Semantic search solves the problem faced by the more traditional approach of lexical search, which is great at finding keyword matches, but struggles to capture the context or meaning of a piece of text.

PYTHON
1import cohere
2import numpy as np
3co = cohere.ClientV2(api_key="YOUR_API_KEY") # Get your free API key: https://dashboard.cohere.com/api-keys

The Embed endpoint takes in texts as input and returns embeddings as output.

For semantic search, there are two types of documents we need to turn into embeddings.
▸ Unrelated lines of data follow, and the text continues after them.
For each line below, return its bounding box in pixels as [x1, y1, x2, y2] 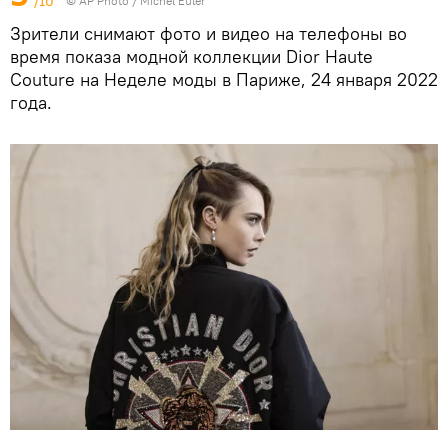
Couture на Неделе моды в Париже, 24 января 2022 [10, 67, 438, 91]
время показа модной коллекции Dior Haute [10, 44, 373, 68]
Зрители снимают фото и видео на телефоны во [10, 21, 407, 45]
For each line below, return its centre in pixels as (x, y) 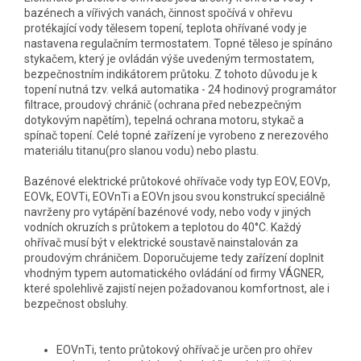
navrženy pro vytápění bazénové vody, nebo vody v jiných (168, 212)
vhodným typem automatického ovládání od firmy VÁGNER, (174, 274)
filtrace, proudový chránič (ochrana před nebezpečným (163, 105)
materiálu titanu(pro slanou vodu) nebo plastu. (141, 151)
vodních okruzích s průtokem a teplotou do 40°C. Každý (163, 228)
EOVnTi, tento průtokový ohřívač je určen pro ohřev (185, 350)
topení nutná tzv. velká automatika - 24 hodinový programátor (180, 90)
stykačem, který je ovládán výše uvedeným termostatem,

  • The list of documents to search from.
  • The query that will be used to search the documents.

Step 1: Embed the documents

We call the Embed endpoint using co.embed() and pass the required arguments:

  • texts: The list of texts
  • model: Here we choose embed-english-v3.0, which generates embeddings of size 1024
  • input_type: We choose search_document to ensure the model treats these as the documents for search
  • embedding_types: We choose float to get a float array as the output

Step 2: Embed the query

Next, we add and embed a query. We choose search_query as the input_type to ensure the model treats this as the query (instead of documents) for search.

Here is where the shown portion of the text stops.